PROMPT
Every line of the records below from the line with "Get ORed value" up to and including the line with "explicit mode (RFC" must be reproduced exactly, and no line outside that range.
--- START ---
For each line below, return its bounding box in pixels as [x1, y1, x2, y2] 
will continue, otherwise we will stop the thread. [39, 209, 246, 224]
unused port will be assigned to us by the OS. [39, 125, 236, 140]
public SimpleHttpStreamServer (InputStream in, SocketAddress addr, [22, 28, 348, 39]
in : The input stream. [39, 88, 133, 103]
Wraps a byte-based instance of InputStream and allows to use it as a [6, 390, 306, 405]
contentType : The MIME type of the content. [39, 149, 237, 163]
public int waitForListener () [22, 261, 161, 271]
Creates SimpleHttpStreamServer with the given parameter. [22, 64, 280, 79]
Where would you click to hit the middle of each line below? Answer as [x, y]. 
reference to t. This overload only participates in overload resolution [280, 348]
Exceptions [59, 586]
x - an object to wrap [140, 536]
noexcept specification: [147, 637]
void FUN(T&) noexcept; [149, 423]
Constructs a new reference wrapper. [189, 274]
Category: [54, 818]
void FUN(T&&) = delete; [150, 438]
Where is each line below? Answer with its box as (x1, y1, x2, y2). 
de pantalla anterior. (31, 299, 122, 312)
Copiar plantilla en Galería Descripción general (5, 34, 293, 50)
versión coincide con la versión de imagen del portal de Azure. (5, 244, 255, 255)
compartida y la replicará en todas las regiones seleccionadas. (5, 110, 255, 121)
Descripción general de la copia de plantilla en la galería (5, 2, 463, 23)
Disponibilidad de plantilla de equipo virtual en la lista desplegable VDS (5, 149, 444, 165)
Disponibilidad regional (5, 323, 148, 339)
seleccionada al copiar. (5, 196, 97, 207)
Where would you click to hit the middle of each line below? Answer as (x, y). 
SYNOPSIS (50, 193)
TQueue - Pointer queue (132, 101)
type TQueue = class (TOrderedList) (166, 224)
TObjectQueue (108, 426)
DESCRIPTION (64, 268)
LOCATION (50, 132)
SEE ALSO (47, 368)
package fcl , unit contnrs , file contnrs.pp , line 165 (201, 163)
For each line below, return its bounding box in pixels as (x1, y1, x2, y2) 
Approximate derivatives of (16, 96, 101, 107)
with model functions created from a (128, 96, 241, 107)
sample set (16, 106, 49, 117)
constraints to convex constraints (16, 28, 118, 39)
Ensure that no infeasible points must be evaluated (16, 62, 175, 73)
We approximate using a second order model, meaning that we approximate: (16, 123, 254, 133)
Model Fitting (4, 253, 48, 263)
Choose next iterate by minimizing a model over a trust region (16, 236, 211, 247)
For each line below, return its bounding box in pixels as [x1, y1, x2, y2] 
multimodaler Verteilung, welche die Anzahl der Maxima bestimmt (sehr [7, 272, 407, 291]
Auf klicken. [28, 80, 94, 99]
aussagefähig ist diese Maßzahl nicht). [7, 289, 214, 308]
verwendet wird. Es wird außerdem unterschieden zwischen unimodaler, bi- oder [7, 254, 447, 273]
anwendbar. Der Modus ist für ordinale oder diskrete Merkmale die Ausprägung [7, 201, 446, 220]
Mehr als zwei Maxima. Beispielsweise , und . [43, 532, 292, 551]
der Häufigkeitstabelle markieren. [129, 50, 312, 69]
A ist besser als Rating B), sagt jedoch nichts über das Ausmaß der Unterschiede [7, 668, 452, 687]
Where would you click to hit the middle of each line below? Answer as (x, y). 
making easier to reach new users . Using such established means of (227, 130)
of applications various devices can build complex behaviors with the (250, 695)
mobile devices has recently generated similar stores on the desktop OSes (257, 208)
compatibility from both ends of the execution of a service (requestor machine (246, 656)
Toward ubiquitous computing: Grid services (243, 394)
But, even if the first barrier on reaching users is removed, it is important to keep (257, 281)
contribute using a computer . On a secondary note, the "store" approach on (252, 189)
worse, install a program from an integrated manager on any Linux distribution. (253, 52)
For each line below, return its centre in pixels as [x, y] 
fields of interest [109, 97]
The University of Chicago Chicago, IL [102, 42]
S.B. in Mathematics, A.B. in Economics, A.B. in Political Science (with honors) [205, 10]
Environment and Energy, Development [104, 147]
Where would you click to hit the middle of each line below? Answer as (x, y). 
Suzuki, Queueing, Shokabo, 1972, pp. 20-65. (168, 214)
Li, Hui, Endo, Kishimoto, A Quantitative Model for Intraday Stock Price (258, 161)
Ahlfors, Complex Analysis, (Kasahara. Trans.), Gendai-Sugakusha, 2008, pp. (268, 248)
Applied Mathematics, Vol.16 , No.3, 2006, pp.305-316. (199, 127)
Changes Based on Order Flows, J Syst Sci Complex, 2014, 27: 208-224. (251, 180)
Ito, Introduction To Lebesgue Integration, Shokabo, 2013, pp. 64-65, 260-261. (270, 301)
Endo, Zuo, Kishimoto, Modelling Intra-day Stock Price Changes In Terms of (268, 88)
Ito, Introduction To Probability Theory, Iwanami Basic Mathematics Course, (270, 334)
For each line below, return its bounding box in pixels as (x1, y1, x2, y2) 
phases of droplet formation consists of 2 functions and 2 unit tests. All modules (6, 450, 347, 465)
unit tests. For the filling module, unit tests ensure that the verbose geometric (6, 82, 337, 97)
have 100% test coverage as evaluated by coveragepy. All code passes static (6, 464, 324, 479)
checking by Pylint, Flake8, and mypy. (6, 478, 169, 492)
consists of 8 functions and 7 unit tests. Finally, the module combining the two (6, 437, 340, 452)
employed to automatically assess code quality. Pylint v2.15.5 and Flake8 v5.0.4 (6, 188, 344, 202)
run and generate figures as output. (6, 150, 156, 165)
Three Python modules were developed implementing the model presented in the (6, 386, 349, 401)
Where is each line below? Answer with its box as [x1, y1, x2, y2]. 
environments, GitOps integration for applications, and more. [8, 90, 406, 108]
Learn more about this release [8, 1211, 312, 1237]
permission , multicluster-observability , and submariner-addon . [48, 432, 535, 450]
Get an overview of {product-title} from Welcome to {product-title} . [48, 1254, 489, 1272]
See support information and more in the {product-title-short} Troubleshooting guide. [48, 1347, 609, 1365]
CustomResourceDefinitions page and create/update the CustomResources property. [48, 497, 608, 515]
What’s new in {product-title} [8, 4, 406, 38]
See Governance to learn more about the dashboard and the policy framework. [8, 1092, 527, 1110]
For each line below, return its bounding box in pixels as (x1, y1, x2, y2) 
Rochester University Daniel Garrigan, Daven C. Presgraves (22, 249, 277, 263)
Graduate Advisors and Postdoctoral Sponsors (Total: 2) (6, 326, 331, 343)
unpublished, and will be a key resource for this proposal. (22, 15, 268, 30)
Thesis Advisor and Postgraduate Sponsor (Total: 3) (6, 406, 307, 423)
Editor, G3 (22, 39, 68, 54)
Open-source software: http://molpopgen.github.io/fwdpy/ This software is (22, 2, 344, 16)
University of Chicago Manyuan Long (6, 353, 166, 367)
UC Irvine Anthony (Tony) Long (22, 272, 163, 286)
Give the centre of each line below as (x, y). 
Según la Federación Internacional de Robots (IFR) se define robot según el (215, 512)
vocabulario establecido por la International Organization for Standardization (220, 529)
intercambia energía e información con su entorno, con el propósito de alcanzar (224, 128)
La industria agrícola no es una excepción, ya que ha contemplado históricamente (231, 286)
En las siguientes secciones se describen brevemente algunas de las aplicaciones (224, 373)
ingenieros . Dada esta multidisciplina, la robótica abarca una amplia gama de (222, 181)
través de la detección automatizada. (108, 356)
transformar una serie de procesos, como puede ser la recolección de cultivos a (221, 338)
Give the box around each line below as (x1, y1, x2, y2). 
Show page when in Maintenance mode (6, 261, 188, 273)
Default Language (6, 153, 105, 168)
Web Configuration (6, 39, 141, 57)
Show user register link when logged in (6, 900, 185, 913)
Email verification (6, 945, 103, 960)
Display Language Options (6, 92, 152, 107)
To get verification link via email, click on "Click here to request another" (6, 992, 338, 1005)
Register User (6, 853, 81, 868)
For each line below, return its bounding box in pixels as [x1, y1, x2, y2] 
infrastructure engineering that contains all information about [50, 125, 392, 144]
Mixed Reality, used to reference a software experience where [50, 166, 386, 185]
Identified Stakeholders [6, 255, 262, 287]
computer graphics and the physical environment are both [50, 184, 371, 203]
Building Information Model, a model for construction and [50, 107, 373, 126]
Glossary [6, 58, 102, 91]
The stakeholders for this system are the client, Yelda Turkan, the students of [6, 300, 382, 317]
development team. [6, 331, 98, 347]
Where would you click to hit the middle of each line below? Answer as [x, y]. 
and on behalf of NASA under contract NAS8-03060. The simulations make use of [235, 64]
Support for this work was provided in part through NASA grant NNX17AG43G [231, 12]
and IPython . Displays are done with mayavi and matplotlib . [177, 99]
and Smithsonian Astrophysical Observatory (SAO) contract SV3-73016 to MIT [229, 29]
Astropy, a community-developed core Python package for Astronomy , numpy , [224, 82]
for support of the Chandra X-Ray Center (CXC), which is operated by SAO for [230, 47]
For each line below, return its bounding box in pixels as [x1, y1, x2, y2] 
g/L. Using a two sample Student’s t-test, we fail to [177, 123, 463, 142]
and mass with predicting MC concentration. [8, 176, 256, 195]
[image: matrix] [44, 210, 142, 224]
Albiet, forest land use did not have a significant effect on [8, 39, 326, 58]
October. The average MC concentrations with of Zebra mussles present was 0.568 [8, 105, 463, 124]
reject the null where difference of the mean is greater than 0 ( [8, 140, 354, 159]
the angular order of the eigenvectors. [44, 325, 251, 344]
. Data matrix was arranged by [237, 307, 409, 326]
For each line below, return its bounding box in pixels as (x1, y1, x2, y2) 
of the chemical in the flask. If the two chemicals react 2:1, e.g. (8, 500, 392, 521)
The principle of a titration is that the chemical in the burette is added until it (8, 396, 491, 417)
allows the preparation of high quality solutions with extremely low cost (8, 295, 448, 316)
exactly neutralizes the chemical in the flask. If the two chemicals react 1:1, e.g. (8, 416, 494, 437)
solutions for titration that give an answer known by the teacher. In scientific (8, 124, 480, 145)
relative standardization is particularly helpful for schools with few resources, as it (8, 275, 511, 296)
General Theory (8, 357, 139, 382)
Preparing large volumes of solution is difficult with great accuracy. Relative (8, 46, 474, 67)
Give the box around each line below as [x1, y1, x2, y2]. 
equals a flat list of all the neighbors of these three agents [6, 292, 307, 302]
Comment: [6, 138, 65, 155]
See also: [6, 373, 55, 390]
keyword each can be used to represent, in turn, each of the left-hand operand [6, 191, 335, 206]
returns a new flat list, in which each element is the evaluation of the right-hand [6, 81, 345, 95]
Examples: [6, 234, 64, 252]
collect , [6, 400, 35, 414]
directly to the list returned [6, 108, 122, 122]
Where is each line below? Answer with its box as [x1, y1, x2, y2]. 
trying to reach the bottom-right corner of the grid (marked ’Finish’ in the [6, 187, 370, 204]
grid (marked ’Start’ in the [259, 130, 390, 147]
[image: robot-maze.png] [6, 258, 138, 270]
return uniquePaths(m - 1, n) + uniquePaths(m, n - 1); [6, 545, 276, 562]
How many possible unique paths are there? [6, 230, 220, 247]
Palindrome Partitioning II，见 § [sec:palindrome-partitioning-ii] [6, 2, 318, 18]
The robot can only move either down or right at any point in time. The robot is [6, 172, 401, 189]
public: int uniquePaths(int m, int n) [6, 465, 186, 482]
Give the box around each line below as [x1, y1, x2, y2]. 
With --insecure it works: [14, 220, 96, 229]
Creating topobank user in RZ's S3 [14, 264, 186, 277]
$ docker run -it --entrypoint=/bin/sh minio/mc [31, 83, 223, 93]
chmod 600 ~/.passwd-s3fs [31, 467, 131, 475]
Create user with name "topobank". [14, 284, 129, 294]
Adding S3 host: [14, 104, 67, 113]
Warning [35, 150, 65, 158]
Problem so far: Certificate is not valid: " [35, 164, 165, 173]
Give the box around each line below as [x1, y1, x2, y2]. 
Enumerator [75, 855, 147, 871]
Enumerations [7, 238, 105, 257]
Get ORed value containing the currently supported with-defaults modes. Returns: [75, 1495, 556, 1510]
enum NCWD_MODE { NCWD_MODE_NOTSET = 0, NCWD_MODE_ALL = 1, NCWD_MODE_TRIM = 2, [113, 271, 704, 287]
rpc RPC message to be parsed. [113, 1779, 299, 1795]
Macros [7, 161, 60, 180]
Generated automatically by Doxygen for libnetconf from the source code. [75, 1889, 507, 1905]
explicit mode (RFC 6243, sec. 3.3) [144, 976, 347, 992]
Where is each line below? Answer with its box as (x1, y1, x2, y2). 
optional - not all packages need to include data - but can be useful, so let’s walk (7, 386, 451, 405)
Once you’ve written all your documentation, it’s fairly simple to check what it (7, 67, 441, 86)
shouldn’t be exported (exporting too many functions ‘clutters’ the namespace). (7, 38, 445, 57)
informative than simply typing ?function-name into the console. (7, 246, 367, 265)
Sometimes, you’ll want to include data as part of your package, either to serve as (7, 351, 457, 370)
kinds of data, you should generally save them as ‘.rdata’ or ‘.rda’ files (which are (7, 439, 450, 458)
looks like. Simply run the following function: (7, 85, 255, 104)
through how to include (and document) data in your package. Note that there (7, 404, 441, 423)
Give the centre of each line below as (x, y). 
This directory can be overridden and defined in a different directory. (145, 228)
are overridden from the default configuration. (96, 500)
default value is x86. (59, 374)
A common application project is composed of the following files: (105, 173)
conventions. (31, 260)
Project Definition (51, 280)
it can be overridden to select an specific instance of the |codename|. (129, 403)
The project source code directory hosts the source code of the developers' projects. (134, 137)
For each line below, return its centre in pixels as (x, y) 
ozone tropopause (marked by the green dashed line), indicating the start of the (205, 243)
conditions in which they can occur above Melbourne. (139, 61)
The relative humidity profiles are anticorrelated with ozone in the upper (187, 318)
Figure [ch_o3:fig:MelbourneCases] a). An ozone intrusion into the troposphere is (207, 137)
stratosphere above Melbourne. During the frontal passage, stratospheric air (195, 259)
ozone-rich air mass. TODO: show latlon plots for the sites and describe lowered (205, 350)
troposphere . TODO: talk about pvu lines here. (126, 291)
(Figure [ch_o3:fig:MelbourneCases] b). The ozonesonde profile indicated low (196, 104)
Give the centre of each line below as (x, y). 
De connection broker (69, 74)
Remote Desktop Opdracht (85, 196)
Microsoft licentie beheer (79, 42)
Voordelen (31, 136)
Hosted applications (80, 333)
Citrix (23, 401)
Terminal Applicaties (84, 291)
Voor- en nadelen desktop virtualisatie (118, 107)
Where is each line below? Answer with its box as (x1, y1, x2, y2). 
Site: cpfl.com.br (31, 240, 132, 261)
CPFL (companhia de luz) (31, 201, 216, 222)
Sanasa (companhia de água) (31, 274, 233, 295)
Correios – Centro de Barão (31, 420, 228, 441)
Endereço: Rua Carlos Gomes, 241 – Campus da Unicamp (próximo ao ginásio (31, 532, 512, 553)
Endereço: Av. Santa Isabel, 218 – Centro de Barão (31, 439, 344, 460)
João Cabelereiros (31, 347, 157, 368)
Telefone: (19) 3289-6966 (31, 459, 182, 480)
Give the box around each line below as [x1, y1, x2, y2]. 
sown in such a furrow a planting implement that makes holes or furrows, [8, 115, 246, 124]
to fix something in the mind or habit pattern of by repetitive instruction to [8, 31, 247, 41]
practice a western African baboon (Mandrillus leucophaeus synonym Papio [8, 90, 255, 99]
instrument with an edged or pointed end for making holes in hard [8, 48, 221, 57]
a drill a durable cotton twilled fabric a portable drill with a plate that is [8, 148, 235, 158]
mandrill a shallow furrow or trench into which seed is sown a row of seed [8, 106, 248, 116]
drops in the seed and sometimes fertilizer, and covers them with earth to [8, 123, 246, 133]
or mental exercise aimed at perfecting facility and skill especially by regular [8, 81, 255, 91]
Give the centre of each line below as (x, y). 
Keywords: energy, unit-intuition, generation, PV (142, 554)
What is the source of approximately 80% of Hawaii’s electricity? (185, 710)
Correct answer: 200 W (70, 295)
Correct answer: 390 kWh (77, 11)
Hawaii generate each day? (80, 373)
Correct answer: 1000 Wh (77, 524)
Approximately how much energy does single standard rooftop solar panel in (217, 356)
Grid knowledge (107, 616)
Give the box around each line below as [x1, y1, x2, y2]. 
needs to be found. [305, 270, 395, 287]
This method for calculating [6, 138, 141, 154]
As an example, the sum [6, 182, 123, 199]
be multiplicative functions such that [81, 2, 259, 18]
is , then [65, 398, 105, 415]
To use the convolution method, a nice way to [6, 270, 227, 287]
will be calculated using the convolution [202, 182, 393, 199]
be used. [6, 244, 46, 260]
--- END ---
FINAL ANSWER
Get ORed value containing the currently supported with-defaults modes. Returns: [75, 1495, 556, 1510]
enum NCWD_MODE { NCWD_MODE_NOTSET = 0, NCWD_MODE_ALL = 1, NCWD_MODE_TRIM = 2, [113, 271, 704, 287]
rpc RPC message to be parsed. [113, 1779, 299, 1795]
Macros [7, 161, 60, 180]
Generated automatically by Doxygen for libnetconf from the source code. [75, 1889, 507, 1905]
explicit mode (RFC 6243, sec. 3.3) [144, 976, 347, 992]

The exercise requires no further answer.